A Budget of Paradoxes, Volume I - Augustus De Morgan

1830. The celebrated interminable fraction 3.14159..., which the mathematician calls π, is the ratio of the circumference to the diameter. But it is thousands of things besides. It is constantly turning up in mathematics: and if arithmetic and algebra had been studied without geometry, π must have come in somehow, though at what stage or under what name must have depended upon the casualties of algebraical invention. This will readily be seen when it is stated that π is nothing but four times the series

1 - 1/3 + 1/5 - 1/7 + 1/9 - 1/11 + ...

ad infinitum.[^[616]] It would be wonderful if so simple a series

had but one kind of occurrence.
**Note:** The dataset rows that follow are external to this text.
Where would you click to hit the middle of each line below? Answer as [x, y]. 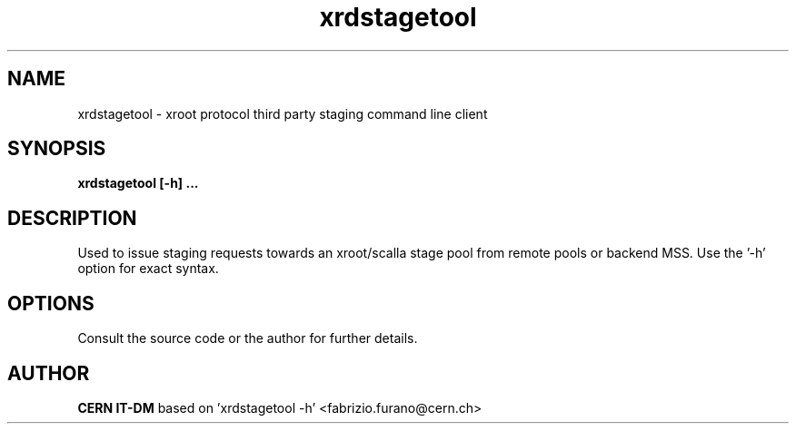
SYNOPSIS [57, 149]
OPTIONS [51, 303]
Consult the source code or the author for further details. [248, 338]
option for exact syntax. [148, 269]
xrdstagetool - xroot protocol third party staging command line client [283, 113]
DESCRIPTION [72, 218]
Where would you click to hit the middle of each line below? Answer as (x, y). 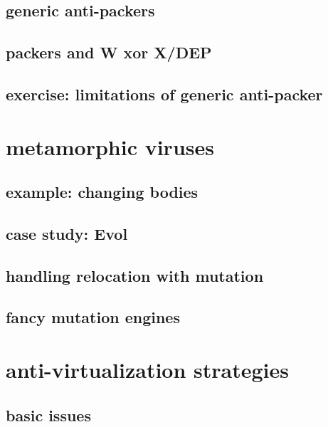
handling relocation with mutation (135, 275)
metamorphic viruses (110, 146)
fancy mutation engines (93, 317)
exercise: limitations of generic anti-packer (164, 94)
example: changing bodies (102, 192)
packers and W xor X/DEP (109, 52)
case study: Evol (67, 233)
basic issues (48, 415)
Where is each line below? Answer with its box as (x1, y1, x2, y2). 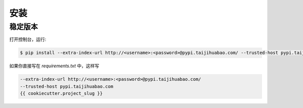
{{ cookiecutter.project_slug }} (20, 91, 103, 96)
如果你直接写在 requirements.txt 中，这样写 (9, 63, 99, 69)
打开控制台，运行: (9, 36, 46, 42)
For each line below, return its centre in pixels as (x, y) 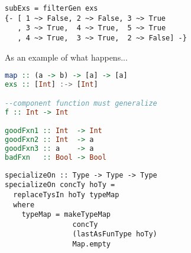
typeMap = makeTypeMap (66, 215)
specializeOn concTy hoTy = (60, 185)
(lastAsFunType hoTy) (115, 234)
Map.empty (91, 244)
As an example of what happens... (66, 57)
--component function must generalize (81, 103)
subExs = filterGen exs (51, 8)
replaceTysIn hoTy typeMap (66, 195)
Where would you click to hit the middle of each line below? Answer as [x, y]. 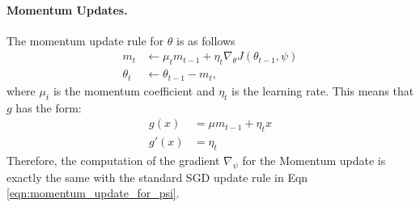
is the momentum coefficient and [134, 90]
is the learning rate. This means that [323, 90]
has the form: [49, 107]
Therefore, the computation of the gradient [113, 160]
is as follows [206, 40]
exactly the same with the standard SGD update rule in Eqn [157, 177]
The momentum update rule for [85, 40]
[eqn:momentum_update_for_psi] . [93, 193]
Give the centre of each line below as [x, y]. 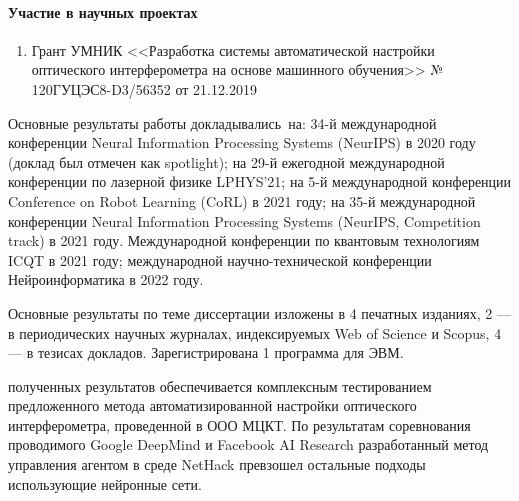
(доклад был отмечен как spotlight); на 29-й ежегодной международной [226, 161]
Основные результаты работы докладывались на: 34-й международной [222, 122]
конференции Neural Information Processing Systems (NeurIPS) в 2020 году [242, 142]
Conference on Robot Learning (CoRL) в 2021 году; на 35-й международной [242, 200]
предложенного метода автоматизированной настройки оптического [212, 405]
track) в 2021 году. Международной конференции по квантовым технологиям [244, 240]
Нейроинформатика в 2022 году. [106, 279]
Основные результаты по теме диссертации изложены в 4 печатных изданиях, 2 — [260, 312]
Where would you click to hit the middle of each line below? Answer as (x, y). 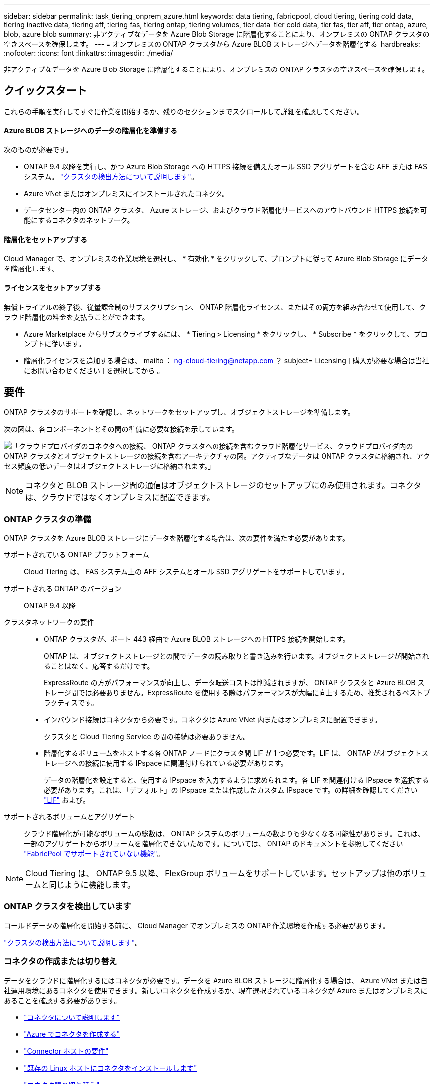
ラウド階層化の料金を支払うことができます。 (77, 317)
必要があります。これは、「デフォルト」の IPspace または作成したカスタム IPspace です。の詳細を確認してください (231, 790)
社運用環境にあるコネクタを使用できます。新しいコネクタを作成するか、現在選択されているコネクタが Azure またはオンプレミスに (216, 990)
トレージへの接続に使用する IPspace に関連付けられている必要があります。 (166, 763)
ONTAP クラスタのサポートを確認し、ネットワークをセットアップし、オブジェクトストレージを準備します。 (179, 412)
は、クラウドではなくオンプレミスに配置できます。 (120, 498)
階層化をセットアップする (46, 239)
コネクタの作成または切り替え (61, 962)
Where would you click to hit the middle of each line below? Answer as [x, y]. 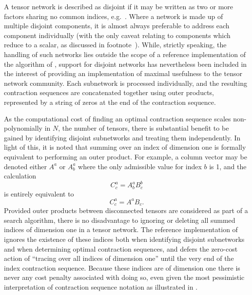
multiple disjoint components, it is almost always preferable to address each [117, 26]
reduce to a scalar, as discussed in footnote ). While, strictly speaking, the [115, 45]
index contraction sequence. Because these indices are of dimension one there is [122, 267]
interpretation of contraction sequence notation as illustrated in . [101, 286]
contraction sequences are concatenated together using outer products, [109, 92]
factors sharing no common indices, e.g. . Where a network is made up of [114, 16]
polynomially [23, 128]
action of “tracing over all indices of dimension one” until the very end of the [119, 258]
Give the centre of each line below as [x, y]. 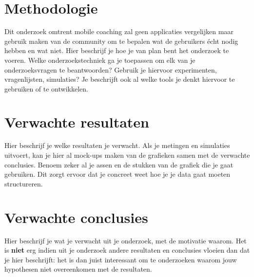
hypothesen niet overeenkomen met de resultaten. [78, 269]
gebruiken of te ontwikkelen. [46, 88]
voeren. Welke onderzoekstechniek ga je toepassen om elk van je [100, 60]
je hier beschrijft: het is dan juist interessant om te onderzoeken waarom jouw [121, 259]
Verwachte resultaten [77, 122]
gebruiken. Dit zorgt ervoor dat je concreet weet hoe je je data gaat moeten [117, 174]
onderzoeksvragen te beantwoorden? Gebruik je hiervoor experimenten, [111, 69]
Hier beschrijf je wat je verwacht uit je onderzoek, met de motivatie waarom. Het [126, 240]
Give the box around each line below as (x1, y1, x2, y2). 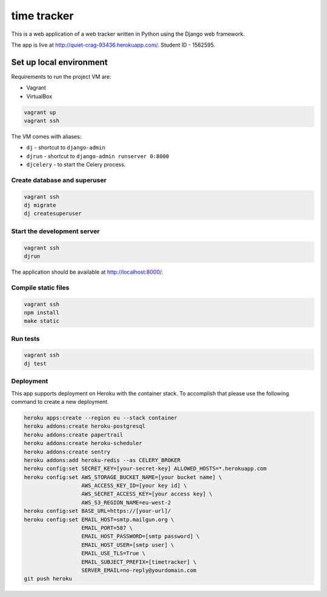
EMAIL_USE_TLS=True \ (81, 550, 145, 557)
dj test (24, 360, 47, 367)
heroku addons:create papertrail (24, 431, 124, 438)
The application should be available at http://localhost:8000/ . (11, 268, 163, 275)
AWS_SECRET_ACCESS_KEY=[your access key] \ (81, 490, 213, 498)
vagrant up (24, 109, 56, 116)
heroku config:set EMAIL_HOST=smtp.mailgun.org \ (24, 516, 174, 523)
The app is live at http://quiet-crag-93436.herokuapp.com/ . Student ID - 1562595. (11, 41, 216, 48)
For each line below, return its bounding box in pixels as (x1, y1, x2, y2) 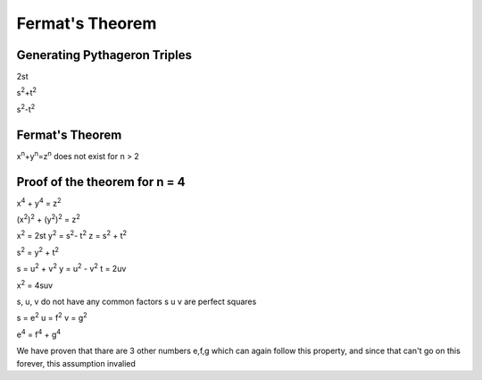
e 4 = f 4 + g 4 (16, 327, 62, 340)
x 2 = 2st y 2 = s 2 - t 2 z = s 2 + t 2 (16, 229, 128, 241)
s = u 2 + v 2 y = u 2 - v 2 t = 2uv (16, 262, 127, 274)
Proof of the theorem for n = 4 (16, 174, 186, 190)
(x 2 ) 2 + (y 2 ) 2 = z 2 (16, 213, 80, 225)
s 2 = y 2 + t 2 (16, 246, 60, 258)
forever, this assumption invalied (16, 358, 136, 368)
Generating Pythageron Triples (16, 47, 192, 63)
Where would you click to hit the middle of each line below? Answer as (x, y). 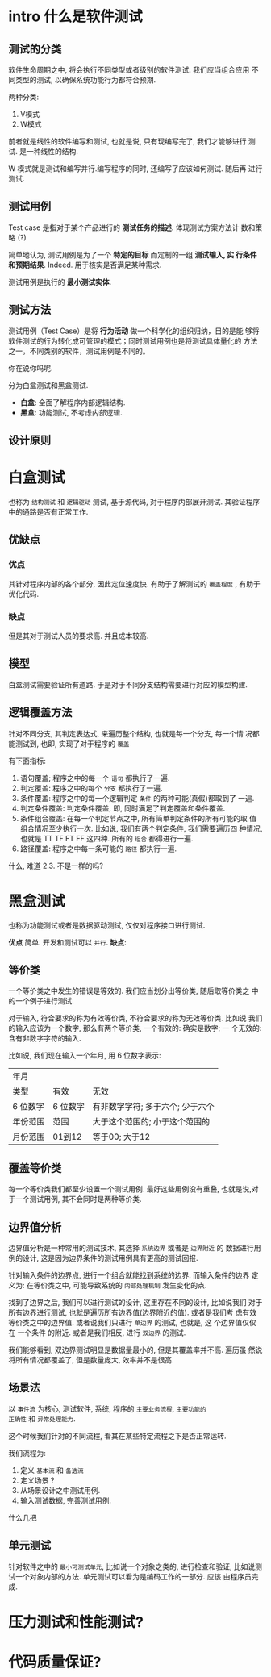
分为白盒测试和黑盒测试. (48, 385)
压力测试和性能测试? (76, 1622)
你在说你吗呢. (31, 368)
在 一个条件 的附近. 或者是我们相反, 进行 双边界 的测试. (97, 1333)
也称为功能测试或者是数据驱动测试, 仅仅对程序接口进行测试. (107, 925)
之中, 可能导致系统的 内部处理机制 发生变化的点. (131, 1285)
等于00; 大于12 (121, 1137)
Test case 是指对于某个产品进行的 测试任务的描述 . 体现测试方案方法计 (124, 227)
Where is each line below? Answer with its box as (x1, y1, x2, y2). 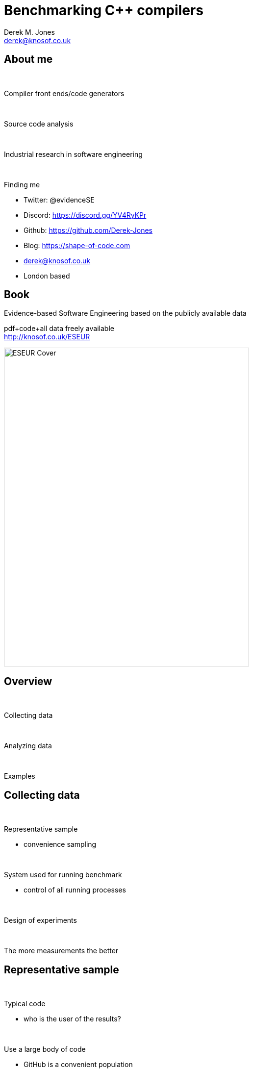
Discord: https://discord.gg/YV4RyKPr (24, 210, 147, 219)
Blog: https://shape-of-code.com (24, 241, 130, 250)
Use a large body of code (4, 1044, 86, 1053)
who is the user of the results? (24, 1014, 121, 1023)
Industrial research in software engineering (4, 150, 143, 158)
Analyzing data (4, 741, 52, 750)
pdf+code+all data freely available (4, 324, 114, 333)
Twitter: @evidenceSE (24, 195, 95, 204)

As it is, our trigonometry being founded on the circle, π first appears as the ratio stated. If, for instance, a deep study of probable fluctuation from average had preceded, π might have emerged as a number perfectly indispensable in such problems as: What is the chance of the number of aces lying between a million + x and a million - x, when six million of throws are made with a die? I have not gone into any detail of all those cases in which the paradoxer finds out, by his unassisted acumen, that results of mathematical investigation cannot be: in fact, this discovery is only an accompaniment, though a necessary one, of his paradoxical statement of that which must be. Logicians are beginning to see that the notion of horse is inseparably connected with that of non-horse: that the first without the second would be no notion at all. And it is clear that the positive affirmation of that which contradicts mathematical demonstration cannot but be accompanied by a declaration, mostly overtly made, that demonstration is false. If the mathematician were interested in punishing this indiscretion, he could make his denier ridiculous by inventing asserted results which would completely take him in.

More than thirty years ago I had a friend, now long gone, who was a mathematician, but not of the higher branches: he was, inter alia, thoroughly up in all that relates to mortality, life assurance, &c. One day, explaining to him how it should be ascertained what the chance is of the survivors of a large number of persons now alive lying between given limits of number at the end of a certain time, I came, of course upon the introduction of π, which I could only describe as the ratio of the circumference of a circle to its diameter. "Oh, my dear friend! that must be a delusion; what can the circle have to do with the numbers alive at the end of a given time?"—"I cannot demonstrate it to you; but it is demonstrated."—"Oh! stuff! I think you can prove anything with your differential calculus: figment,

depend upon it." I said no more; but, a few days afterwards, I went to him and very gravely told him that I had discovered the law of human mortality in the Carlisle Table, of which he thought very highly. I told him that the law was involved in this circumstance. Take the table of expectation of life, choose any age, take its expectation and make the nearest integer a new age, do the same with that, and so on; begin at what age you like, you are sure to end at the place where the age past is equal, or most nearly equal, to the expectation to come. "You don't mean that this always happens?"—"Try it." He did try, again and again; and found it as I said. "This is, indeed, a curious thing; this is a discovery." I might have sent him about trumpeting the law of life: but I contented myself with informing him that the same thing would happen with any table whatsoever in which the first column goes up and the second goes down; and that if a proficient in the higher mathematics chose to palm a figment upon him, he could do without the circle: à corsaire, corsaire et demi,[^[617]] the French proverb says. "Oh!" it was remarked, "I see, this was Milne!"[^[618]] It was not Milne: I remember well showing the formula to him some time afterwards. He raised no difficulty about π; he knew the forms of Laplace's results, and he was much interested. Besides, Milne never said stuff! and figment! And he would not have been taken in: he would have quietly tried it with the Northampton and all the other tables, and would have got at the truth.

EUCLID WITHOUT AXIOMS.

The first book of Euclid's Elements. With alterations and familiar notes. Being an attempt to get rid of axioms altogether; and to establish the theory of parallel lines, without the introduction of any principle not common to other parts of the elements. By a member of the University of Cambridge. Third edition. In usum serenissimæ filiolæ. London, 1830.

The author was Lieut. Col. (now General) Perronet Thompson,[^[619]] the author of the "Catechism on the Corn Laws." I reviewed the fourth edition—which had the name of "Geometry without Axioms," 1833—in the quarterly Journal of Education for January, 1834. Col. Thompson, who then was a contributor to—if not editor of—the Westminster Review, replied in an article the authorship of which could not be mistaken.